WHAT THIS TASK INVOLVES: Once the pictures are removed, restate the listing word for word.

*** Begin section ***

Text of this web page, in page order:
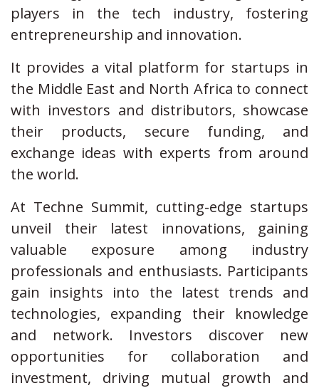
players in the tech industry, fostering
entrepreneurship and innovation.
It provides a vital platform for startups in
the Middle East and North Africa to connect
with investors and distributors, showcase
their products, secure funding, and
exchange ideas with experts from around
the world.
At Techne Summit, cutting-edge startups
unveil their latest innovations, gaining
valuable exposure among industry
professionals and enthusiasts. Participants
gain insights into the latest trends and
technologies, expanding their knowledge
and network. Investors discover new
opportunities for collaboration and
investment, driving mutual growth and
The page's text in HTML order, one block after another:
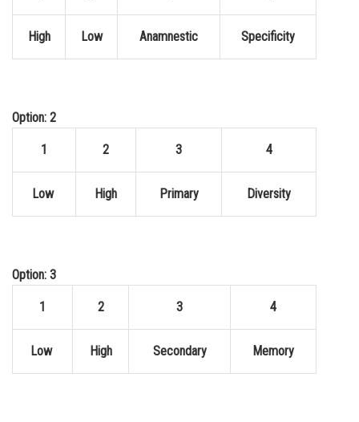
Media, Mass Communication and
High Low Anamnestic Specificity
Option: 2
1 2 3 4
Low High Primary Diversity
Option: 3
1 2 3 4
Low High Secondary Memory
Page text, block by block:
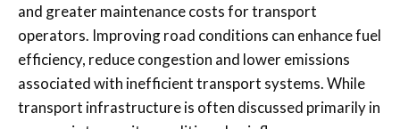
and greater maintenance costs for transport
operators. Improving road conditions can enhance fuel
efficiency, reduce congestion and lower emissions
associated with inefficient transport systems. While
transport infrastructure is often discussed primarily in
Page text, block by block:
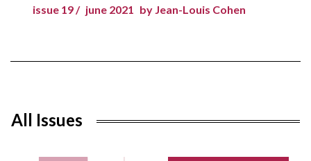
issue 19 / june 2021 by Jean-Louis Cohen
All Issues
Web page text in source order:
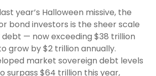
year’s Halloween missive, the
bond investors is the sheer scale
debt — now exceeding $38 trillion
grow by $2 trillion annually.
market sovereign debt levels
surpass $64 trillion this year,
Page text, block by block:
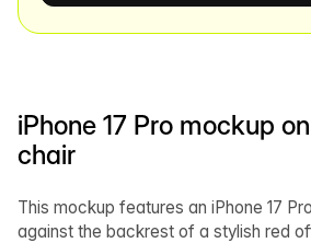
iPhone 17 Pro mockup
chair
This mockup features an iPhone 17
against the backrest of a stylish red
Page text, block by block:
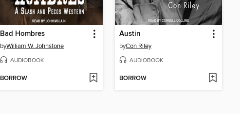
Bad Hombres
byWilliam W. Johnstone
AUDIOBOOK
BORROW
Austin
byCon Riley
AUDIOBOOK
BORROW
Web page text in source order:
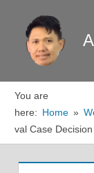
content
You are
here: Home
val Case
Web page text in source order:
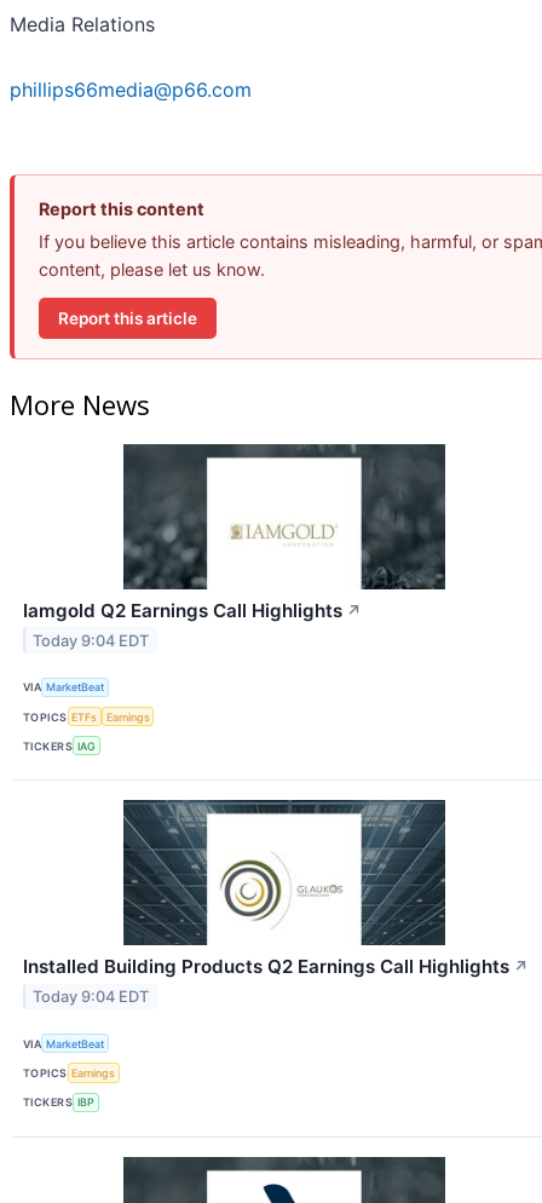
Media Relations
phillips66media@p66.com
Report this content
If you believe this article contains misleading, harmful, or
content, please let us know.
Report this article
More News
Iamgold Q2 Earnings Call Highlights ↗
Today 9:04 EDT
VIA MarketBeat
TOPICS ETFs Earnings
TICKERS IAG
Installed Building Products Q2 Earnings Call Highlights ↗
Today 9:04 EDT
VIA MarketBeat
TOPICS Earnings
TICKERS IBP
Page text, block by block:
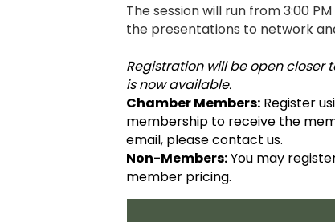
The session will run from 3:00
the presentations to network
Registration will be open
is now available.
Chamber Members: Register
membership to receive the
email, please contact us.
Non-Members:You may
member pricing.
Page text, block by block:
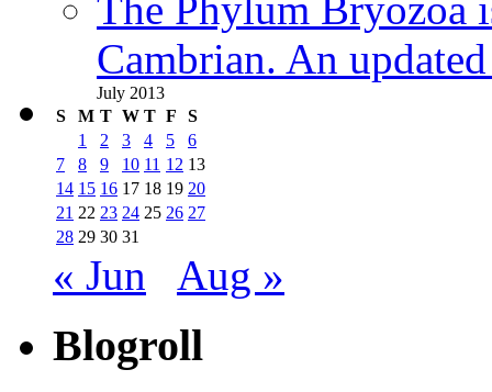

*** End section ***

OUTPUT OF THE TASK:
Text of this web page, in page order:
players in the tech industry, fostering
entrepreneurship and innovation.
It provides a vital platform for startups in
the Middle East and North Africa to connect
with investors and distributors, showcase
their products, secure funding, and
exchange ideas with experts from around
the world.
At Techne Summit, cutting-edge startups
unveil their latest innovations, gaining
valuable exposure among industry
professionals and enthusiasts. Participants
gain insights into the latest trends and
technologies, expanding their knowledge
and network. Investors discover new
opportunities for collaboration and
investment, driving mutual growth and
The page's text in HTML order, one block after another:
Media, Mass Communication and
High Low Anamnestic Specificity
Option: 2
1 2 3 4
Low High Primary Diversity
Option: 3
1 2 3 4
Low High Secondary Memory
Page text, block by block:
and greater maintenance costs for transport
operators. Improving road conditions can enhance fuel
efficiency, reduce congestion and lower emissions
associated with inefficient transport systems. While
transport infrastructure is often discussed primarily in
Page text, block by block:
issue 19 / june 2021 by Jean-Louis Cohen
All Issues
Web page text in source order:
year’s Halloween missive, the
bond investors is the sheer scale
debt — now exceeding $38 trillion
grow by $2 trillion annually.
market sovereign debt levels
surpass $64 trillion this year,
Page text, block by block:
iPhone 17 Pro mockup
chair
This mockup features an iPhone 17
against the backrest of a stylish red
Page text, block by block:
Bad Hombres
byWilliam W. Johnstone
AUDIOBOOK
BORROW
Austin
byCon Riley
AUDIOBOOK
BORROW
Web page text in source order:
content
You are
here: Home
val Case
Web page text in source order:
Media Relations
phillips66media@p66.com
Report this content
If you believe this article contains misleading, harmful, or
content, please let us know.
Report this article
More News
Iamgold Q2 Earnings Call Highlights ↗
Today 9:04 EDT
VIA MarketBeat
TOPICS ETFs Earnings
TICKERS IAG
Installed Building Products Q2 Earnings Call Highlights ↗
Today 9:04 EDT
VIA MarketBeat
TOPICS Earnings
TICKERS IBP
Page text, block by block:
The session will run from 3:00
the presentations to network
Registration will be open
is now available.
Chamber Members: Register
membership to receive the
email, please contact us.
Non-Members:You may
member pricing.
Page text, block by block:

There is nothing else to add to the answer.